Canto a la parálisis

C

I

Observo a un paralítico, ahí, en su vereda, mirando solo ese muro despintado, rodeado de miles de perros de carro, esperando que su esposa vuelva del almacén con un poco de mortadela para comer el spleen, con un poco de ganas, de no morir tanto. Sus dos hijas, como moscas, zumban. Nadie habla, nadie canturrea, nadie y nada. Se rechaza el regalo del cielo , esta “patria o la tumba”, y él observa sin moverse sus piernas arruedadas, observa sus manos dejar caer las ganas. Y un perro mugroso, con más hambre que lástima, espera  la carne molida y artificialmente saborizada en este departamento celeste con nombre a nada.

Pero el hombre en su silla, arrinconado y vaciado observa frente a su casa, donde la vida y muerte juegan a esconderse. Traspasando ese muro despintado se escuchan flautas, saxos, tambores y trompetas: es la milicia, la aburrida repetición de carpeta.

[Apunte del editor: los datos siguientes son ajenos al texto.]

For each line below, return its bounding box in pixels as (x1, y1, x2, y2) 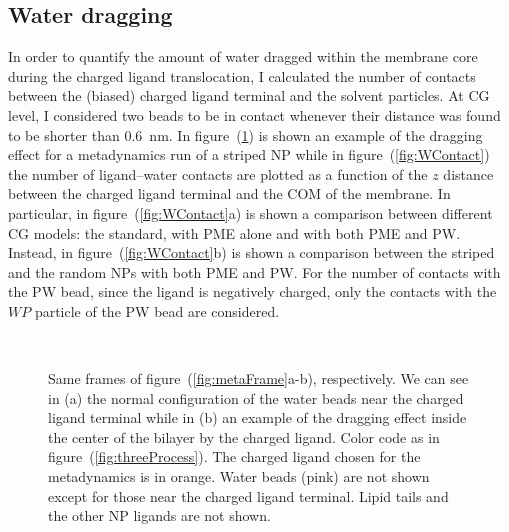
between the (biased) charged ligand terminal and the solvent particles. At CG (8, 85, 490, 106)
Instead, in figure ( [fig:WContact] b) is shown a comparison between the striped (8, 242, 495, 263)
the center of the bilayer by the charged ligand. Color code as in (48, 426, 440, 447)
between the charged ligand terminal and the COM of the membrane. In (8, 183, 451, 204)
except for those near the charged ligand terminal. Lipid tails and (48, 485, 449, 506)
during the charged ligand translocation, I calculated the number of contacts (8, 65, 476, 86)
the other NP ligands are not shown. (48, 505, 271, 526)
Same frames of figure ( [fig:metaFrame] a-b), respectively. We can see (48, 368, 469, 389)
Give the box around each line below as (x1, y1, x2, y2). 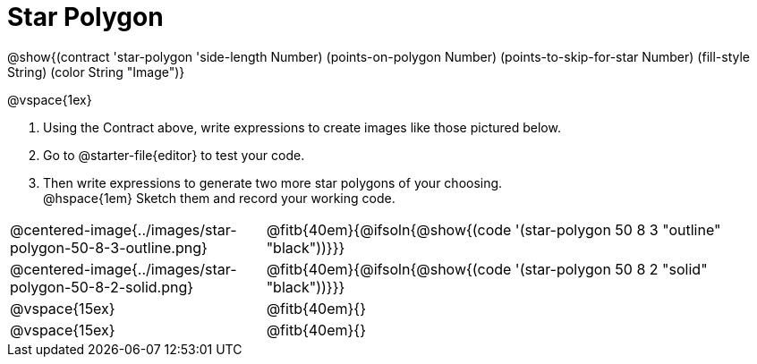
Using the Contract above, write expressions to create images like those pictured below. (43, 119, 561, 135)
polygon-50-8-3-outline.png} (10, 238, 208, 257)
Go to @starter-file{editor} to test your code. (43, 147, 305, 163)
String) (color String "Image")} (7, 63, 185, 80)
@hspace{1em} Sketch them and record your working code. (43, 190, 396, 206)
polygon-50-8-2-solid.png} (10, 277, 194, 296)
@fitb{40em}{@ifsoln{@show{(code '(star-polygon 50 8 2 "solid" (266, 259, 708, 278)
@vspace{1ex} (7, 91, 92, 107)
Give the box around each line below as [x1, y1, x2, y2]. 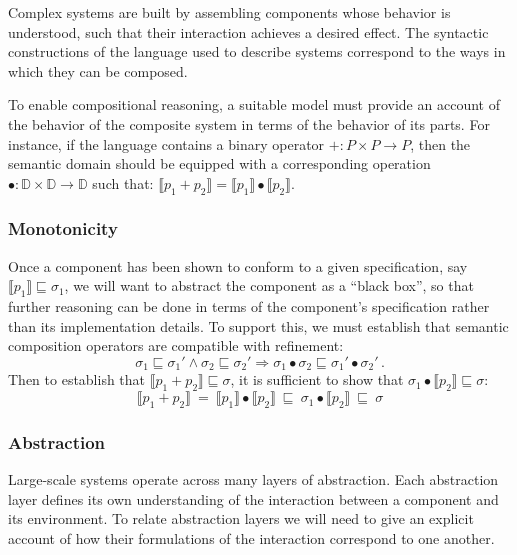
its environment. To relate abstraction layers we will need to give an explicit [8, 508, 474, 529]
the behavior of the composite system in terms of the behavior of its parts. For [8, 113, 490, 134]
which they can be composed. [8, 60, 188, 81]
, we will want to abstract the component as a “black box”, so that [64, 275, 474, 296]
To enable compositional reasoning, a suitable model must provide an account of [8, 94, 500, 115]
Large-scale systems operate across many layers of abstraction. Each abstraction [8, 469, 499, 490]
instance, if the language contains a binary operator [8, 133, 325, 154]
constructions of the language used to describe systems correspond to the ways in [8, 41, 506, 62]
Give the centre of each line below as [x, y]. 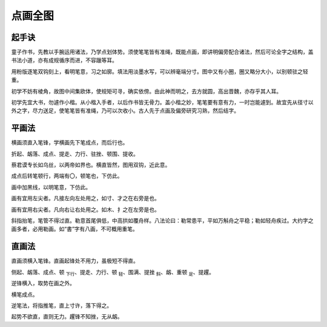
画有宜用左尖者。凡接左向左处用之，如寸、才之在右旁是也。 [85, 198]
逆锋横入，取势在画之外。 [43, 283]
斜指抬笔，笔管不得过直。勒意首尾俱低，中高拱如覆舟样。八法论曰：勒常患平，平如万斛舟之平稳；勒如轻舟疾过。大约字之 [162, 221]
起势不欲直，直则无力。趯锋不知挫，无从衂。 [67, 317]
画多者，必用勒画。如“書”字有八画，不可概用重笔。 [75, 229]
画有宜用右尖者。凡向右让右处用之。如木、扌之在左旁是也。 [85, 209]
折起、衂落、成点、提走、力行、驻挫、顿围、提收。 [75, 153]
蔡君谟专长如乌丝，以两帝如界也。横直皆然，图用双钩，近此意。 [91, 165]
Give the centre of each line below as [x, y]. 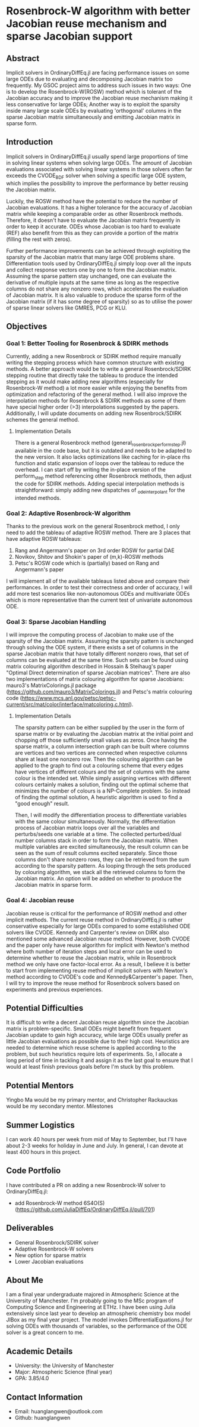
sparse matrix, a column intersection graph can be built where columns [102, 747]
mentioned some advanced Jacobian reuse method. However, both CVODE [98, 939]
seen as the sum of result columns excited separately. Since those [96, 853]
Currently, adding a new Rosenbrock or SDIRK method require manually [94, 357]
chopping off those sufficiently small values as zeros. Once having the [101, 740]
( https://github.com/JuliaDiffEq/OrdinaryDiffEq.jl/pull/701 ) [85, 1209]
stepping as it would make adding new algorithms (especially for [85, 382]
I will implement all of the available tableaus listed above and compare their [98, 581]
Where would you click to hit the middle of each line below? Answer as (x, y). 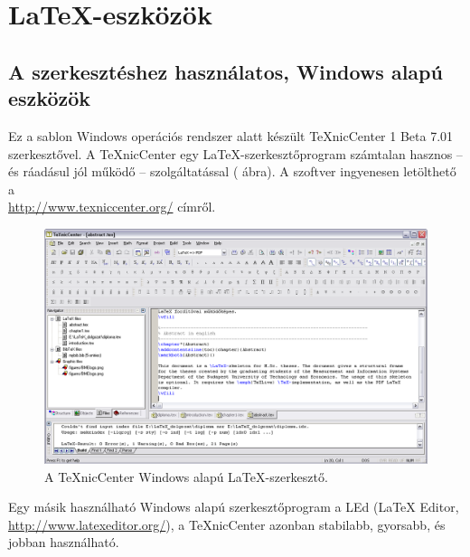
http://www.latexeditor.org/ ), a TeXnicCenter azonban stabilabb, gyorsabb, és (227, 524)
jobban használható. (64, 542)
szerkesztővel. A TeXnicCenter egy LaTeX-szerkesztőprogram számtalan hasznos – (235, 153)
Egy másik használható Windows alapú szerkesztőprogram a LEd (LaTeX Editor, (234, 507)
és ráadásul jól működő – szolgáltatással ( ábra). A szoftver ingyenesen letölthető (232, 171)
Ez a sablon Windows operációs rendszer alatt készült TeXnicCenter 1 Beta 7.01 (231, 135)
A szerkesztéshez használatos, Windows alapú (226, 71)
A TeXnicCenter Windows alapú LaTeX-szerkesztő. (186, 476)
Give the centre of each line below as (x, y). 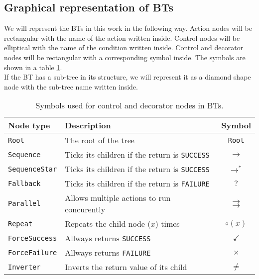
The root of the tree (100, 140)
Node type (29, 125)
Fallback (24, 183)
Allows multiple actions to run (118, 198)
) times (167, 224)
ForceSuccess (33, 238)
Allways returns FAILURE (108, 253)
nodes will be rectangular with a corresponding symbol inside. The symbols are (125, 57)
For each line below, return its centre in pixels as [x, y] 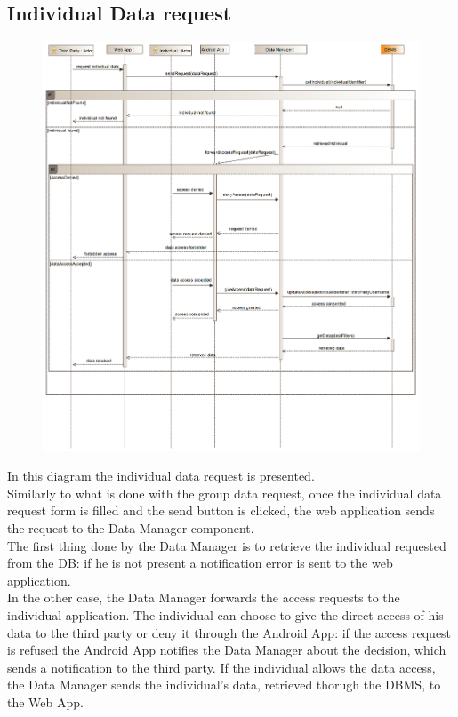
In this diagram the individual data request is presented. [161, 476]
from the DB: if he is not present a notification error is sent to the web [200, 563]
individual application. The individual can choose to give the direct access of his [225, 614]
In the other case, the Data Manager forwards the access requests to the [204, 597]
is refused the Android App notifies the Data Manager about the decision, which [227, 650]
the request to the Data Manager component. [131, 527]
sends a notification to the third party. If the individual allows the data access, [221, 667]
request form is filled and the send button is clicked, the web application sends [221, 510]
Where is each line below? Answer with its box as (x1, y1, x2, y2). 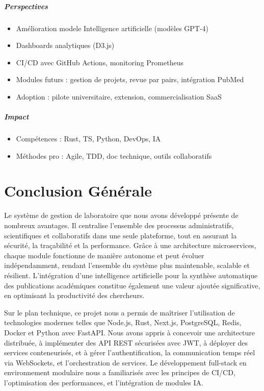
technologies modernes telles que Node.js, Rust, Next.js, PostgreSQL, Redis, (4, 317, 242, 328)
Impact (4, 111, 29, 122)
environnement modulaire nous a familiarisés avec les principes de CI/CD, (4, 367, 235, 378)
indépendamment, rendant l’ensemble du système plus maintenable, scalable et (4, 260, 250, 271)
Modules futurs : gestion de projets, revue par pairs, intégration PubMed (16, 74, 244, 85)
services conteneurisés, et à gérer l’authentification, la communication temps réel (4, 347, 255, 358)
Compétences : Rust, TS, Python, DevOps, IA (16, 133, 161, 144)
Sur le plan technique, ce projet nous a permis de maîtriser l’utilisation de (4, 307, 235, 317)
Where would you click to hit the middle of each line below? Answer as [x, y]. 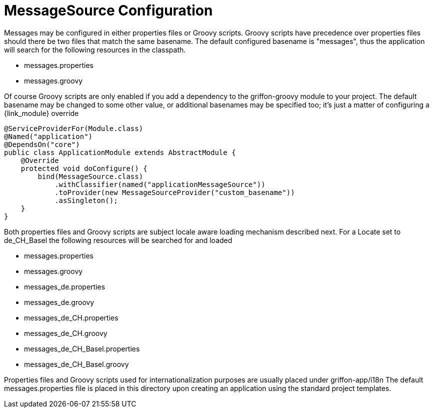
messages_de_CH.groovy [66, 333]
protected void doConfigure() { [84, 168]
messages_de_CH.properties [71, 317]
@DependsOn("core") [42, 144]
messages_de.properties [65, 286]
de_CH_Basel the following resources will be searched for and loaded [118, 240]
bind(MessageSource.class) [90, 176]
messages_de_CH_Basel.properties [82, 348]
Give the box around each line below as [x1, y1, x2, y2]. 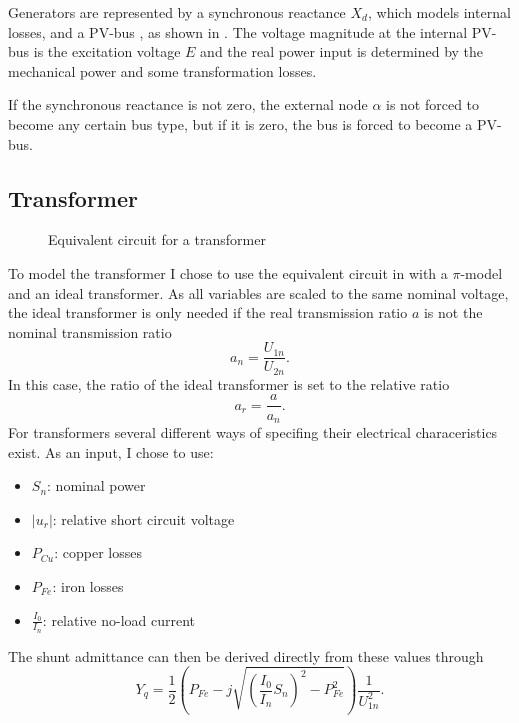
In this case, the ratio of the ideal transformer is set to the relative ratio [8, 373, 450, 394]
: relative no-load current [42, 609, 196, 630]
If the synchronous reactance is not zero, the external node [8, 94, 368, 115]
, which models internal [367, 2, 511, 22]
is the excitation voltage [33, 41, 181, 62]
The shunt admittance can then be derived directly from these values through [8, 645, 484, 666]
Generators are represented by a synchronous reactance [8, 2, 346, 22]
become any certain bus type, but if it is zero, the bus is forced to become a [8, 113, 473, 134]
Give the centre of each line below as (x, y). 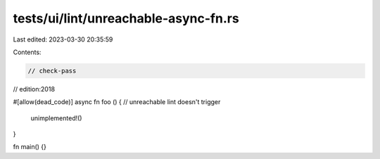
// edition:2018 (34, 89)
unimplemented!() (56, 118)
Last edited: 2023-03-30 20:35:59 (63, 39)
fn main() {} (30, 147)
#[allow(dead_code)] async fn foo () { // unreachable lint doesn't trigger (117, 102)
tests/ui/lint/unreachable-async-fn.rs (126, 18)
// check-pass (52, 71)
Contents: (27, 52)
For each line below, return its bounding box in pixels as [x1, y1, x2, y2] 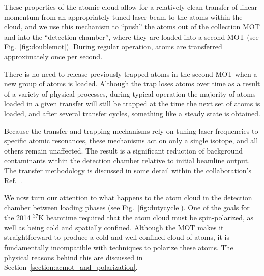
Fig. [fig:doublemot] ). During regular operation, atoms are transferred [4, 41, 222, 52]
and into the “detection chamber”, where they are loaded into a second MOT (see [4, 31, 259, 42]
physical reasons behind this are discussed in [4, 252, 143, 262]
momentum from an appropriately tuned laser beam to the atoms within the [4, 11, 243, 22]
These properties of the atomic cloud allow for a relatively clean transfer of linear [4, 2, 257, 12]
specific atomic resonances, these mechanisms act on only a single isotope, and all [4, 135, 258, 146]
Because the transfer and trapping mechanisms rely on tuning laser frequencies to [4, 125, 258, 136]
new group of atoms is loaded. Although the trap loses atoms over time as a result [4, 78, 260, 89]
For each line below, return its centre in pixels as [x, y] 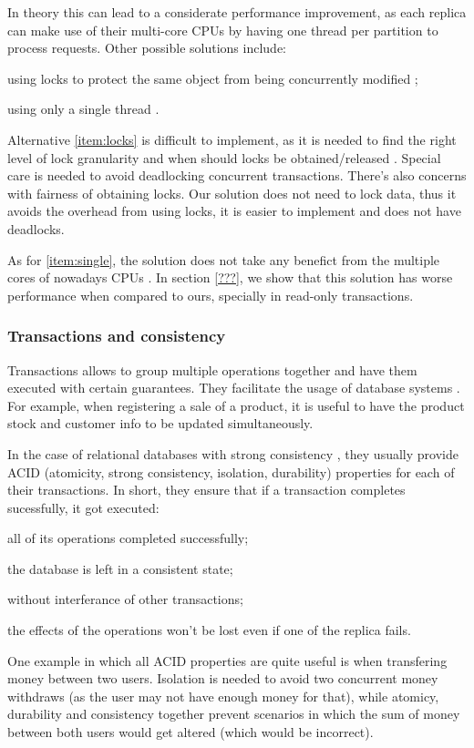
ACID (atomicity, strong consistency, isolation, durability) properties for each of [231, 471]
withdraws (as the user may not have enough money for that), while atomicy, [223, 696]
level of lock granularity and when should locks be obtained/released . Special [224, 157]
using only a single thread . [83, 109]
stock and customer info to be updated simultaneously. [160, 423]
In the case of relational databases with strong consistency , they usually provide [233, 453]
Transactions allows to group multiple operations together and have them [212, 369]
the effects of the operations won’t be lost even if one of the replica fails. [209, 630]
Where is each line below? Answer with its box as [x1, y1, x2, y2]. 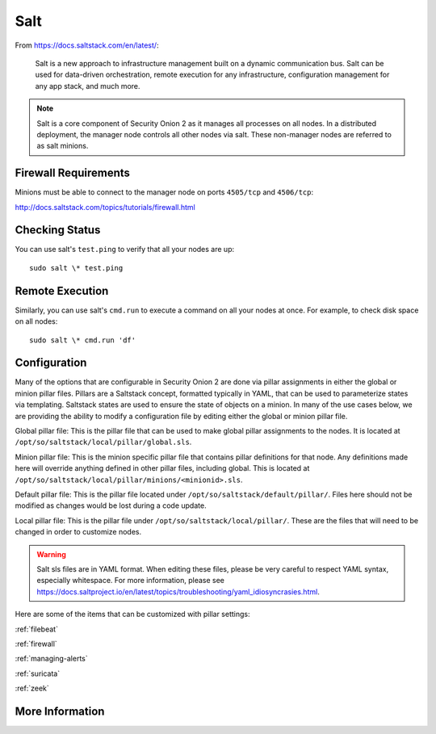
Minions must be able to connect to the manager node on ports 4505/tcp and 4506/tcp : [15, 187, 314, 197]
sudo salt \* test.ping [29, 263, 124, 272]
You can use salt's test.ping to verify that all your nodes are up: [15, 245, 234, 254]
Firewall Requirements [15, 166, 131, 180]
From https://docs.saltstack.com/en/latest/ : [15, 40, 159, 50]
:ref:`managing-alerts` [15, 654, 88, 664]
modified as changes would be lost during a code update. [15, 501, 207, 510]
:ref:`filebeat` [15, 624, 58, 634]
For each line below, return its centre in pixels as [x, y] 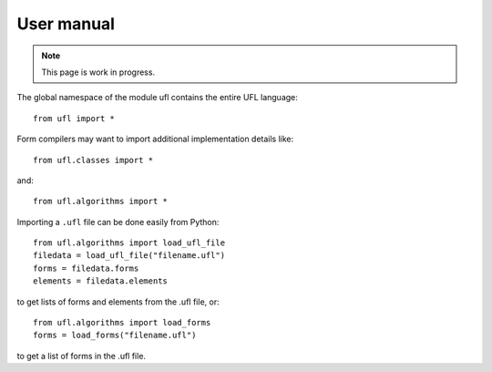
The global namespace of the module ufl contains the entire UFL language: [157, 98]
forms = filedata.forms [86, 268]
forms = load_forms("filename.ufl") [115, 336]
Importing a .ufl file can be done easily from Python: [118, 222]
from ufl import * [74, 118]
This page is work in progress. [98, 72]
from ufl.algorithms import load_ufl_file [129, 243]
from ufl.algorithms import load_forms [122, 323]
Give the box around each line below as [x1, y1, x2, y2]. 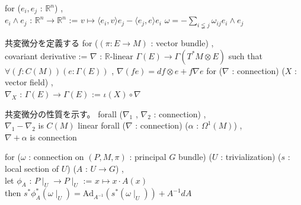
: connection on [28, 150, 84, 163]
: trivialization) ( [220, 150, 281, 163]
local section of [5, 162, 59, 174]
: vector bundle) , [150, 37, 214, 49]
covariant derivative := [5, 49, 88, 62]
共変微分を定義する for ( [5, 37, 98, 49]
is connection [30, 130, 77, 143]
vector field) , [5, 76, 53, 88]
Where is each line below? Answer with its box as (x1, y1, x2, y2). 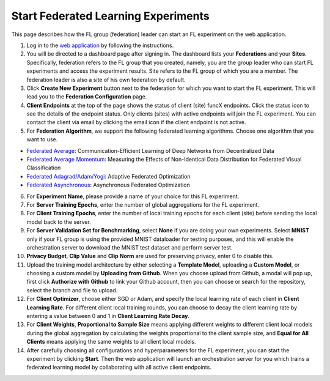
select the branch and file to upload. (26, 286, 118, 294)
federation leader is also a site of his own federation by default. (26, 76, 186, 83)
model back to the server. (26, 218, 91, 226)
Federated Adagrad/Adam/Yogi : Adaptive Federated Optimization (26, 172, 191, 180)
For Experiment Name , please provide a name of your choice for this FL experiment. (26, 193, 240, 200)
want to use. (26, 136, 58, 143)
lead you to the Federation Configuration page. (26, 93, 147, 100)
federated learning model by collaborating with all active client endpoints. (26, 364, 212, 371)
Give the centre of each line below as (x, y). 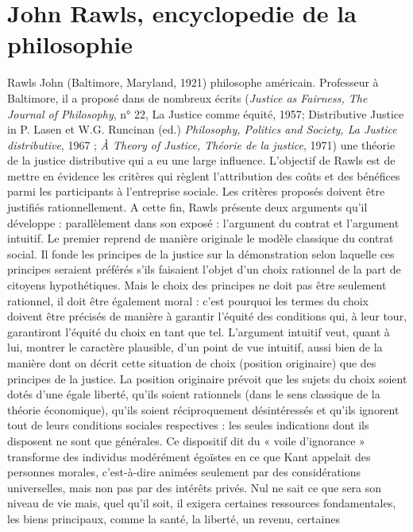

Ah, las ganas de hacer nada, de las ganas de comer Nada. Es el sonido de la abulia si ésta cantara, de las moscas si estas conversaran, de los muros si estos pensaran.

La mañana es tan parecida a la tarde y a la noche. La mañana llega y el paralítico está en el porche comiendo su mortadela rodeado de perros y moscas, mirando el muro despintado del cuartel y botas. Enfrente se escucha el ruido, porque no puede decirle música, a la conversación forzada entre instrumentos contraria a las pentatónicas de negra estirpe, contraria a la charla entre despistados existencialistas, que saben de la eternidad que sin ser vista, existe, lista, qué se llama nada y está llena de perros pulgosos, de mortadela con pan y un muro gris gigante que protege esos ruidistas que soplan mediante órdenes sin gozo, que visten botas negras, se paran firmes con flautas, saxos, y trompetas, y que repiten y repiten, porque no hay lugar para la improvisación, porque no hay lugar para la pausa, porque no hay lugar para los gestos, porque no hay lugar para la vida, porque no hay lugar, porque todo está repleto de moscas, de perros, que zumban y ladran mientras un paralítico sentado en el porche sueña con no morir tanto.

II

Escribo al interior porque también sueño con no morir tanto. Quisiera derribar ese muro gris, imposible y ruidoso, pero entre los perros pulgosos hay uno con mi nombre, entre las moscas que zumban hay varias que rodean mi comida: somos destinos anclados en el llano paralizados por el ruido de los que pasamos el tiempo chiflando bajo, sentados en su porche con las moscas zumbando.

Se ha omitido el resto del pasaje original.